Perini attorney George Ogilvie requested reimbursement of $213,000 in legal fees that he said was spent on related matters, and an unspecified amount for more than 2,600 hours on the case put in by Perini employees themselves.

Fisk Electric, a subcontractor on the massive Strip project, requested $330,000 in legal and expert expenses plus $1.4 million in interest on the
$15.2 million said to have been paid more than a year late.

CityCenter half-owner and operator MGM Resorts International said in a statement that "CityCenter is deeply troubled that it is at risk of being punished for not meeting a court-ordered deadline for completing a detailed analysis of 5,000 change orders within 35 days in 2010."

Ogilvie did not comment after the hearing.

The $8.5 billion CityCenter, with three hotels, two condominium towers and a high-end shopping center, mostly opened in late 2009 after three and a half years of work. The main legal battle focuses on the unfinished Harmon Hotel, which MGM claims was so poorly built that it must be razed but Perini insists was really halted because of MGM financial woes. Both sides seek payments or damages over the work.

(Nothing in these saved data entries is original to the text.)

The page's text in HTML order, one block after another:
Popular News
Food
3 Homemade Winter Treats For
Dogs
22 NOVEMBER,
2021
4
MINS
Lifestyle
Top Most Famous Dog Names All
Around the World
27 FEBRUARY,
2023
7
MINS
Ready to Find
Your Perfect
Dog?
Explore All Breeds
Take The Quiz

Trying to get CityCenter payment into the hands of subcontractors not involved in the Harmon dispute -- their checks were caught in a legal crossfire between MGM and Perini -- Gonzalez set an Aug. 20, 2010, date for finishing the process at a hearing one month earlier. But when the deadline came, MGM reported that it would not finish in time.

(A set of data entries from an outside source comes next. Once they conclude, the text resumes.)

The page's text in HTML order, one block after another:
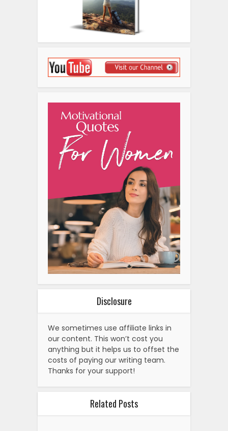
Disclosure
We sometimes use affiliate links in
our content. This won’t cost you
anything but it helps us to offset the
costs of paying our writing team.
Thanks for your support!
Related Posts

The following November, MGM said it had come to terms with all but 16 of its 222 subcontractors. That number has since been winnowed to seven, all of them somehow involved with the Harmon, with total payments running $237 million.

Ogilvie characterized the missed deadline as a sign of "arrogance," a belief that CityCenter could get away with defying the court.

"CityCenter blamed Perini and now blames the court for its inability to comply," he added later.

CityCenter attorney Steve Morris said MGM had raised concerns at a July 2010 hearing that the deadline was unrealistic.

"We didn't do this defiantly," he said. "We didn't (miss the deadline) ... as (Ogilvie) told you, to thumb our nose at the court."

Instead, he contended that Perini had dumped more than a million pages of documents and uncounted gigabytes of data on MGM before it was equipped to settle mass contract claims. Further, he said, the process entailed individual negotiations with each subcontractor, a time-consuming process.

"We did the very best we could," he said. "We got the subcontractors paid but we could not do it on the time schedule."

Ogilvie countered the accusation that had Perini abandoned the subcontractors and left a mess behind by producing a July 2010 estimate showing that CityCenter reportedly missed by only $620,000, or a fraction of 1 percent. However, Perini's estimates missed the actual dollar amounts paid to many of the individual contractors by a range of a few hundred dollars to several million.